Reproduce the closing run of lines below verbatim, from the line that contains "sparse matrix was" up to and including the final line.

—————

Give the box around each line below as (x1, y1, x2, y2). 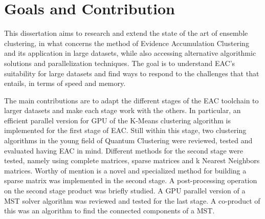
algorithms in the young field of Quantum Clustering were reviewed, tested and (4, 135, 253, 146)
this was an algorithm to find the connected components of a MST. (4, 205, 215, 216)
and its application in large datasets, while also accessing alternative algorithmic (4, 48, 256, 58)
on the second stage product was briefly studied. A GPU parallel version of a (4, 185, 246, 196)
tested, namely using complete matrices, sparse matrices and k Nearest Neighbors (4, 155, 260, 166)
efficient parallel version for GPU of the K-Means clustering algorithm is (4, 115, 231, 125)
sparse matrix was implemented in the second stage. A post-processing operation (4, 175, 257, 186)
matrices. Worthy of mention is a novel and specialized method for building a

—————

→ **OUTPUT**
sparse matrix was implemented in the second stage. A post-processing operation (4, 175, 257, 186)
matrices. Worthy of mention is a novel and specialized method for building a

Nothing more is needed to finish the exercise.